У Майи хорошие глаза. О них хочется сказать, что они дрожащие, хотя, наверное, это неточное определение, Скорее всего, они какое-то время неподвижны, а потом по ним неожиданно пробегает некоторая рябь (хоть «рябь» – невкусное слово, как сказал бы мой друг, очень-очень большой филолог), и тогда они оживают чудеснейшим образом, как, должно быть, оживает озеро от утреннего ветерка.
Я могу часами смотреть ей в глаза. В ее взгляде утопаешь, он неожиданно мягкий-мягкий, и возникает такое безволие и одновременно такая горечь, вроде как крупными квадратиками морской соли обметало губы; и в этой горечи, в этой робости, в этом безволии почему-то хочется затаиться, остаться, осесть на дно своего собственного редкого дыхания, как в детстве, когда, наплакавшись, я забивался в угол и желал только своей скорейшей смерти. «Вот тогда они увидят, – думал я обо всех своих родственниках, – вот тогда они поймут», – и становилось хорошо на душе, и перед мысленным взором немедленно возникало траурное шествие и всеобщая скорбь, и было почему-то очень сладко об этом думать.

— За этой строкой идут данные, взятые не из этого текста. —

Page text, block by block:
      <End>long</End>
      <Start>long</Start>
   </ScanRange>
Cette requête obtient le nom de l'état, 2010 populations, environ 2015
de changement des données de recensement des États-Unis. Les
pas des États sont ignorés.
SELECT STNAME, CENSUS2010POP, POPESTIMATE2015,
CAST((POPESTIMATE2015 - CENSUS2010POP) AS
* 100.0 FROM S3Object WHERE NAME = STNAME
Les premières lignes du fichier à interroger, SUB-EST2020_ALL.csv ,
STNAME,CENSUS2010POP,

А еще так же, как в детстве, хочется закутаться в одеяло, и чтоб оно возвышалось над тобой этаким шалашиком, а внутри чтоб было живое, подвижное, почти осязаемое тепло; хочется сохранить это тепло, хочется, чтоб оно приютилось там навсегда. Может быть, для этого следует подержать его как-нибудь в ладонях.
Но, конечно же, это невозможно, и тепло уходит в окружающий голый, простуженный мир, непрочный мир различных непрочностей, обмана и ожиданий, а потом в очах поселится безвременье. «Все мы из породы фей. Горе нас старит, а радость молодит», – говорится в одной очень старой и очень детской сказке, а за стеклом у нас беременные сугробы, и когда окончательно рассветет, они будут смотреть нам в окна, потому что живем мы на первом этаже далеко-далеко за Полярным кругом, в маленьком поселочке, в самой середине белого безмолвия, где сопки, березки-карлицы и вьюги распускают по ветру свои седые волосы.